# A collection of chortles . . .



## John-H (Jul 13, 2005)

A mate of mine recently admitted to being addicted to brake fluid.
When I quizzed him on it he reckoned he could stop any time.....

I had a mate who was suicidal. He was really depressed, 
so I pushed him in front of a steam train.
He was chuffed to bits.

I went to the cemetery yesterday to lay some flowers on a grave. As I was
standing there I noticed 4 grave diggers walking about with a coffin... 
3 hours later and they're still walking about with it...
I thought to myself, these b*g**rs have lost the plot!!

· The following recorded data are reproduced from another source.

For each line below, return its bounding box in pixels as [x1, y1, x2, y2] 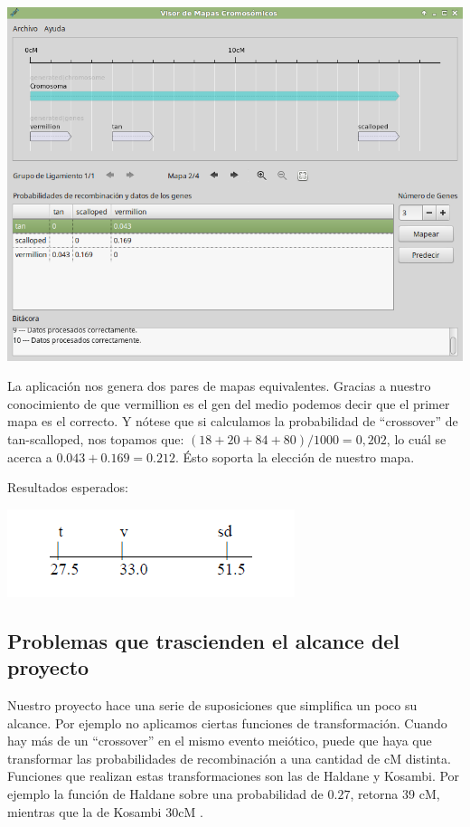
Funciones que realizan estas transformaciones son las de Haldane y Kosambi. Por [7, 766, 460, 785]
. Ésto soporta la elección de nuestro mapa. [174, 447, 415, 466]
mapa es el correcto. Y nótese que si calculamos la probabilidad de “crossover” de [7, 412, 458, 431]
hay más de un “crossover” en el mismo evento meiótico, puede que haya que [7, 731, 432, 750]
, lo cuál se [386, 429, 446, 448]
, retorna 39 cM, [350, 784, 440, 803]
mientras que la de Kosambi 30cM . [7, 802, 203, 821]
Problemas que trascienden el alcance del [7, 626, 400, 654]

I was at a cashpoint yesterday when a little old lady asked if I could check her balance.
Not being one to disappoint I pushed the old dear over.

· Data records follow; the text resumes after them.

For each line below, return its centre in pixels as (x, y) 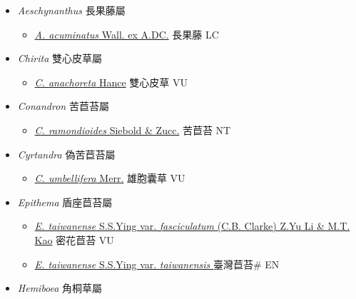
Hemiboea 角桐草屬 (60, 288)
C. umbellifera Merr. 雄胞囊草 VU (110, 178)
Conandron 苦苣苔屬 (63, 106)
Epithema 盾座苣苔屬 (65, 202)
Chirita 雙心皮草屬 (60, 58)
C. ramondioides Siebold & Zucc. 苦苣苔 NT (133, 130)
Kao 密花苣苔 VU (74, 239)
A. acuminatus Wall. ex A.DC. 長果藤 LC (127, 34)
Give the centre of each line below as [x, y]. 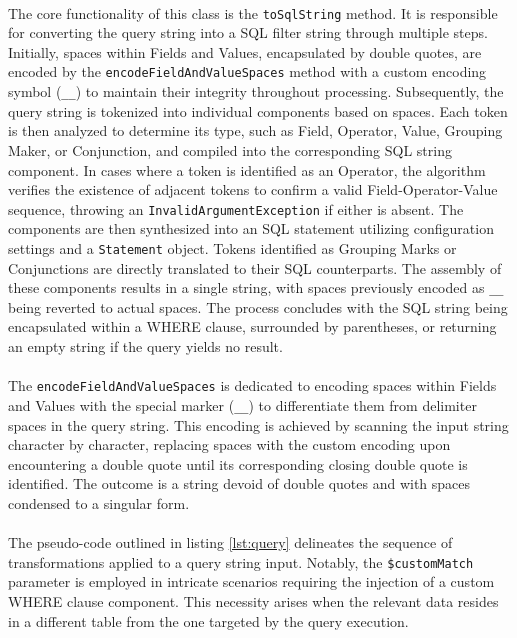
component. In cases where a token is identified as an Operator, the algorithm [247, 169]
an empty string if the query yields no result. [145, 346]
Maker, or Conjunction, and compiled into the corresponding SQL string [230, 149]
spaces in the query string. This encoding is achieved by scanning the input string [258, 424]
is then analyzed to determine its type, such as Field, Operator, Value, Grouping [255, 130]
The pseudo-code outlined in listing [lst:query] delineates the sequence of [230, 542]
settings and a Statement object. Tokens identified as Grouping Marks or [232, 247]
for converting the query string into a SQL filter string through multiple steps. [248, 32]

A new middle east crisis erupted last night as Dubai Television was refused
permission to broadcast 'The Flintstones'.
A spokesman for the channel said....
'A claim was made that people in Dubai would not understand the humour, but
we know for a fact that people in Abu Dhabi Do.'

My son's been asking me for a pet spider for his birthday, so I went to our
local pet shop and they were £70!!!
B*ll*cks to this, I thought, I can get one cheaper off the web.

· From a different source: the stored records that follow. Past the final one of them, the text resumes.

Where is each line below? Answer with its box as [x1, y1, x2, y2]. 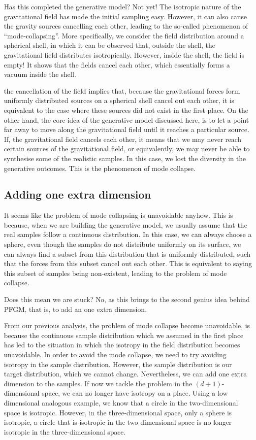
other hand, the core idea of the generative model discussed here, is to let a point [4, 114, 249, 125]
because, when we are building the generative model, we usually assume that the [4, 219, 247, 230]
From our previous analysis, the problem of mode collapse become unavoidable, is [4, 320, 250, 331]
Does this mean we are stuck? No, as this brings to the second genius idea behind [4, 294, 250, 305]
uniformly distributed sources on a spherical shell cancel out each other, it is [4, 95, 234, 105]
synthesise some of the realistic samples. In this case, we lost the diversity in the [4, 153, 246, 163]
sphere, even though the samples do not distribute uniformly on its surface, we [4, 239, 241, 249]
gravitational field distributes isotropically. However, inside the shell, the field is [4, 49, 244, 60]

Statistically, 6 out of 7 dwarves are not happy.

Went around to a friends house today. His wife was sat there with their
newborn baby. She asked if i'd like to wind it....
I thought that was a bit harsh so i gave it a dead leg instead.

I start a new job in Seoul next week. I thought it was a good Korea move.


----------



## Dotti (Mar 9, 2003)

Excellent :lol: :lol: :lol:


----------



## j8keith (Jun 26, 2009)

:lol: :lol: :lol:


----------



## Kell (May 28, 2002)

Arf arf.


----------



## T3RBO (Dec 9, 2003)

:lol: :lol: :lol:


----------



## London (Sep 25, 2009)

There's a distinct whiff of Tim Vine about these...

Ldn


----------



## Nilesong (Jan 19, 2009)

I lol'd. :lol:


----------



## Charlie (Dec 15, 2006)

:lol: :lol: :lol:


----------



## TTCool (Feb 7, 2005)

I'm a bit late, John but :lol: :lol: anyway.

Joe


----------